Segment Start: STORED DATA

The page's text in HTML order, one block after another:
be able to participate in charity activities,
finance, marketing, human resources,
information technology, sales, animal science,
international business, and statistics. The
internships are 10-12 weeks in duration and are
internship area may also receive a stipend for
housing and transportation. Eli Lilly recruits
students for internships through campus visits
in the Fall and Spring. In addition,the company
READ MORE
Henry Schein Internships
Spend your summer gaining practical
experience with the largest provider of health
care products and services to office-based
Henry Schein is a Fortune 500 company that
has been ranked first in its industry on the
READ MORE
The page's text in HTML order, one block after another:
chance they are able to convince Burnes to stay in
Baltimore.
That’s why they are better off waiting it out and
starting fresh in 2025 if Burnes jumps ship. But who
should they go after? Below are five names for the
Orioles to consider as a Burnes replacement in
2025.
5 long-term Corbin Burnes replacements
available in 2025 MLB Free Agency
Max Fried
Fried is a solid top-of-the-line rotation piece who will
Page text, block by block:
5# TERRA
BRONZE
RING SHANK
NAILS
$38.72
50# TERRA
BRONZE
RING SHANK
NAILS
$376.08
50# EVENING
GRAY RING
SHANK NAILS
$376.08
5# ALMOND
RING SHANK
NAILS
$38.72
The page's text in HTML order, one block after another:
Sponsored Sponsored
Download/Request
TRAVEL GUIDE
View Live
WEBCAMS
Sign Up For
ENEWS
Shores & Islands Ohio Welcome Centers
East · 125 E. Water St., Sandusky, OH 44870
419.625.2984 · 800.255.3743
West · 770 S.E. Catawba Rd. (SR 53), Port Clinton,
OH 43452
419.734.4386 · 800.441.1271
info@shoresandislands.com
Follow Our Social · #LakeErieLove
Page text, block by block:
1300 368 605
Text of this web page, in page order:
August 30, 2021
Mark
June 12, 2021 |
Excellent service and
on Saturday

Segment End: STORED DATA

▶ _WHAT YOU ARE ASKED TO DO_
The task requires an exact transcription of all the data.

▶ _RESULT OF THIS TASK_
The page's text in HTML order, one block after another:
be able to participate in charity activities,
finance, marketing, human resources,
information technology, sales, animal science,
international business, and statistics. The
internships are 10-12 weeks in duration and are
internship area may also receive a stipend for
housing and transportation. Eli Lilly recruits
students for internships through campus visits
in the Fall and Spring. In addition,the company
READ MORE
Henry Schein Internships
Spend your summer gaining practical
experience with the largest provider of health
care products and services to office-based
Henry Schein is a Fortune 500 company that
has been ranked first in its industry on the
READ MORE
The page's text in HTML order, one block after another:
chance they are able to convince Burnes to stay in
Baltimore.
That’s why they are better off waiting it out and
starting fresh in 2025 if Burnes jumps ship. But who
should they go after? Below are five names for the
Orioles to consider as a Burnes replacement in
2025.
5 long-term Corbin Burnes replacements
available in 2025 MLB Free Agency
Max Fried
Fried is a solid top-of-the-line rotation piece who will
Page text, block by block:
5# TERRA
BRONZE
RING SHANK
NAILS
$38.72
50# TERRA
BRONZE
RING SHANK
NAILS
$376.08
50# EVENING
GRAY RING
SHANK NAILS
$376.08
5# ALMOND
RING SHANK
NAILS
$38.72
The page's text in HTML order, one block after another:
Sponsored Sponsored
Download/Request
TRAVEL GUIDE
View Live
WEBCAMS
Sign Up For
ENEWS
Shores & Islands Ohio Welcome Centers
East · 125 E. Water St., Sandusky, OH 44870
419.625.2984 · 800.255.3743
West · 770 S.E. Catawba Rd. (SR 53), Port Clinton,
OH 43452
419.734.4386 · 800.441.1271
info@shoresandislands.com
Follow Our Social · #LakeErieLove
Page text, block by block:
1300 368 605
Text of this web page, in page order:
August 30, 2021
Mark
June 12, 2021 |
Excellent service and
on Saturday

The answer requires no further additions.